• Requirement: Reproduce the records in full. Alter nothing.

• Dataset entries:
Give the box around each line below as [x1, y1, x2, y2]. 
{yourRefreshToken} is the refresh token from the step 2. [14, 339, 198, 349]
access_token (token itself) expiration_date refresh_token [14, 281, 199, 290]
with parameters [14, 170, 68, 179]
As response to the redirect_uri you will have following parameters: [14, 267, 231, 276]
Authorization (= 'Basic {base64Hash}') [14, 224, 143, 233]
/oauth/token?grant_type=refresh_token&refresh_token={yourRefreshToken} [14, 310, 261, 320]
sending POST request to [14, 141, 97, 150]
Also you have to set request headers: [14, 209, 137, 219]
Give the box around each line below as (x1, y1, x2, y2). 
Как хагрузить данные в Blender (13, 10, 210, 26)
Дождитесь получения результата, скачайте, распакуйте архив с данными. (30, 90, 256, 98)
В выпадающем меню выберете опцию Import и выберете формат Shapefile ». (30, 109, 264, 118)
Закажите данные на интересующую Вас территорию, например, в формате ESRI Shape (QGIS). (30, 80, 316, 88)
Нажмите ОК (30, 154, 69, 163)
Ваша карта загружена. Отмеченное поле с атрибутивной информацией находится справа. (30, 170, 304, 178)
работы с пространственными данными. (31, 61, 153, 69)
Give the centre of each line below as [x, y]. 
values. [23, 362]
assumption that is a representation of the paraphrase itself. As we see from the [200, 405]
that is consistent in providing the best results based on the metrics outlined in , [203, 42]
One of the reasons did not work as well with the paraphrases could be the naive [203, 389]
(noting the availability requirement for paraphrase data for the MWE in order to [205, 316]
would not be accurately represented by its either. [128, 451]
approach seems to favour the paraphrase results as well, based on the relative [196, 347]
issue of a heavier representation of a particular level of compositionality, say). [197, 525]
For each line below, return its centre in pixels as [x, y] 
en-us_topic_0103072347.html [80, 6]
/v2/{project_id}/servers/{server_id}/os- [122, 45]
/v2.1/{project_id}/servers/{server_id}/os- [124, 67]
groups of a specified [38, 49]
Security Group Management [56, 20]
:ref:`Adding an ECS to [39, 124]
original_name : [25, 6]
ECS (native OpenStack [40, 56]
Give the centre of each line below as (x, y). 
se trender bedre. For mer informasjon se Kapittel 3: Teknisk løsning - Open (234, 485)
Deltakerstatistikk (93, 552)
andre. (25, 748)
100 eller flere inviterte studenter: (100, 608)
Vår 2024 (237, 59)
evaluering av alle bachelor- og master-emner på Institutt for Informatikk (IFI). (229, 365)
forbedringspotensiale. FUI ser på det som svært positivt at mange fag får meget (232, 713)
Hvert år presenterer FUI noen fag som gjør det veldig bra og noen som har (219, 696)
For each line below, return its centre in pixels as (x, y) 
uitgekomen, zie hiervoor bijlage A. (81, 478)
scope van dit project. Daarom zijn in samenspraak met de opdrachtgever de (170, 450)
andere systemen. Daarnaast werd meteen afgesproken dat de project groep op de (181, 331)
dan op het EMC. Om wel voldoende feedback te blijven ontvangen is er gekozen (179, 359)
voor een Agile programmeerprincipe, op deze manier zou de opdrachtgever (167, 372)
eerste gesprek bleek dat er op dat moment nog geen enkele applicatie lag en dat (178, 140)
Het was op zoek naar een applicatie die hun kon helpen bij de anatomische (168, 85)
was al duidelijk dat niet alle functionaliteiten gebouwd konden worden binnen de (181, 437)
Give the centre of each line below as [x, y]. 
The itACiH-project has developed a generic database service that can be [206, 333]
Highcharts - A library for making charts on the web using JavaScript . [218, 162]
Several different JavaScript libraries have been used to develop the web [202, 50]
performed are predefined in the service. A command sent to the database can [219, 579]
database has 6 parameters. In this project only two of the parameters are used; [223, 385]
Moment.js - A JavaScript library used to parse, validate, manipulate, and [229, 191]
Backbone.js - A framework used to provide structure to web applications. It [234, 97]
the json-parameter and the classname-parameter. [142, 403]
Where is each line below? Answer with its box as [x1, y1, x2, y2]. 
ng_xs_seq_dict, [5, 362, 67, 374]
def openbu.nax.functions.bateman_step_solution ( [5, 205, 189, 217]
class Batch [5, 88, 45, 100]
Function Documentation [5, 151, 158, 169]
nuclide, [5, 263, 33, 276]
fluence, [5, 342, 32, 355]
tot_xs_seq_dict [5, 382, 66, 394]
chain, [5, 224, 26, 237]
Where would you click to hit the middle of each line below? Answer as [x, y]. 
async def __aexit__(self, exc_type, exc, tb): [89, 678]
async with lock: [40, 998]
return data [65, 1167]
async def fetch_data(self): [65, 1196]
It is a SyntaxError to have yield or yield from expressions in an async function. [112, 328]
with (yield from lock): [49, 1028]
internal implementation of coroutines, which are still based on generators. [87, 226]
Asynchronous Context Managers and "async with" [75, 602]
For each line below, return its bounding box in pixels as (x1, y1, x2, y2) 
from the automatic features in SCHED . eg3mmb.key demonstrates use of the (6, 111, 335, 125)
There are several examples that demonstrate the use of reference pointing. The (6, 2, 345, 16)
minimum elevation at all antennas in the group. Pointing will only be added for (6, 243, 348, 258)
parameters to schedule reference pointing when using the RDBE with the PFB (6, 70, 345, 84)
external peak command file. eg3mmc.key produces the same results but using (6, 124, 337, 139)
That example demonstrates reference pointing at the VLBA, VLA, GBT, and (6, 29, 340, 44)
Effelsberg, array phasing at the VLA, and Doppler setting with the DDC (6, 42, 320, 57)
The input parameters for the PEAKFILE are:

• Result below:
Give the box around each line below as [x1, y1, x2, y2]. 
{yourRefreshToken} is the refresh token from the step 2. [14, 339, 198, 349]
access_token (token itself) expiration_date refresh_token [14, 281, 199, 290]
with parameters [14, 170, 68, 179]
As response to the redirect_uri you will have following parameters: [14, 267, 231, 276]
Authorization (= 'Basic {base64Hash}') [14, 224, 143, 233]
/oauth/token?grant_type=refresh_token&refresh_token={yourRefreshToken} [14, 310, 261, 320]
sending POST request to [14, 141, 97, 150]
Also you have to set request headers: [14, 209, 137, 219]
Give the box around each line below as (x1, y1, x2, y2). 
Как хагрузить данные в Blender (13, 10, 210, 26)
Дождитесь получения результата, скачайте, распакуйте архив с данными. (30, 90, 256, 98)
В выпадающем меню выберете опцию Import и выберете формат Shapefile ». (30, 109, 264, 118)
Закажите данные на интересующую Вас территорию, например, в формате ESRI Shape (QGIS). (30, 80, 316, 88)
Нажмите ОК (30, 154, 69, 163)
Ваша карта загружена. Отмеченное поле с атрибутивной информацией находится справа. (30, 170, 304, 178)
работы с пространственными данными. (31, 61, 153, 69)
Give the centre of each line below as [x, y]. 
values. [23, 362]
assumption that is a representation of the paraphrase itself. As we see from the [200, 405]
that is consistent in providing the best results based on the metrics outlined in , [203, 42]
One of the reasons did not work as well with the paraphrases could be the naive [203, 389]
(noting the availability requirement for paraphrase data for the MWE in order to [205, 316]
would not be accurately represented by its either. [128, 451]
approach seems to favour the paraphrase results as well, based on the relative [196, 347]
issue of a heavier representation of a particular level of compositionality, say). [197, 525]
For each line below, return its centre in pixels as [x, y] 
en-us_topic_0103072347.html [80, 6]
/v2/{project_id}/servers/{server_id}/os- [122, 45]
/v2.1/{project_id}/servers/{server_id}/os- [124, 67]
groups of a specified [38, 49]
Security Group Management [56, 20]
:ref:`Adding an ECS to [39, 124]
original_name : [25, 6]
ECS (native OpenStack [40, 56]
Give the centre of each line below as (x, y). 
se trender bedre. For mer informasjon se Kapittel 3: Teknisk løsning - Open (234, 485)
Deltakerstatistikk (93, 552)
andre. (25, 748)
100 eller flere inviterte studenter: (100, 608)
Vår 2024 (237, 59)
evaluering av alle bachelor- og master-emner på Institutt for Informatikk (IFI). (229, 365)
forbedringspotensiale. FUI ser på det som svært positivt at mange fag får meget (232, 713)
Hvert år presenterer FUI noen fag som gjør det veldig bra og noen som har (219, 696)
For each line below, return its centre in pixels as (x, y) 
uitgekomen, zie hiervoor bijlage A. (81, 478)
scope van dit project. Daarom zijn in samenspraak met de opdrachtgever de (170, 450)
andere systemen. Daarnaast werd meteen afgesproken dat de project groep op de (181, 331)
dan op het EMC. Om wel voldoende feedback te blijven ontvangen is er gekozen (179, 359)
voor een Agile programmeerprincipe, op deze manier zou de opdrachtgever (167, 372)
eerste gesprek bleek dat er op dat moment nog geen enkele applicatie lag en dat (178, 140)
Het was op zoek naar een applicatie die hun kon helpen bij de anatomische (168, 85)
was al duidelijk dat niet alle functionaliteiten gebouwd konden worden binnen de (181, 437)
Give the centre of each line below as [x, y]. 
The itACiH-project has developed a generic database service that can be [206, 333]
Highcharts - A library for making charts on the web using JavaScript . [218, 162]
Several different JavaScript libraries have been used to develop the web [202, 50]
performed are predefined in the service. A command sent to the database can [219, 579]
database has 6 parameters. In this project only two of the parameters are used; [223, 385]
Moment.js - A JavaScript library used to parse, validate, manipulate, and [229, 191]
Backbone.js - A framework used to provide structure to web applications. It [234, 97]
the json-parameter and the classname-parameter. [142, 403]
Where is each line below? Answer with its box as [x1, y1, x2, y2]. 
ng_xs_seq_dict, [5, 362, 67, 374]
def openbu.nax.functions.bateman_step_solution ( [5, 205, 189, 217]
class Batch [5, 88, 45, 100]
Function Documentation [5, 151, 158, 169]
nuclide, [5, 263, 33, 276]
fluence, [5, 342, 32, 355]
tot_xs_seq_dict [5, 382, 66, 394]
chain, [5, 224, 26, 237]
Where would you click to hit the middle of each line below? Answer as [x, y]. 
async def __aexit__(self, exc_type, exc, tb): [89, 678]
async with lock: [40, 998]
return data [65, 1167]
async def fetch_data(self): [65, 1196]
It is a SyntaxError to have yield or yield from expressions in an async function. [112, 328]
with (yield from lock): [49, 1028]
internal implementation of coroutines, which are still based on generators. [87, 226]
Asynchronous Context Managers and "async with" [75, 602]
For each line below, return its bounding box in pixels as (x1, y1, x2, y2) 
from the automatic features in SCHED . eg3mmb.key demonstrates use of the (6, 111, 335, 125)
There are several examples that demonstrate the use of reference pointing. The (6, 2, 345, 16)
minimum elevation at all antennas in the group. Pointing will only be added for (6, 243, 348, 258)
parameters to schedule reference pointing when using the RDBE with the PFB (6, 70, 345, 84)
external peak command file. eg3mmc.key produces the same results but using (6, 124, 337, 139)
That example demonstrates reference pointing at the VLBA, VLA, GBT, and (6, 29, 340, 44)
Effelsberg, array phasing at the VLA, and Doppler setting with the DDC (6, 42, 320, 57)
The input parameters for the PEAKFILE are:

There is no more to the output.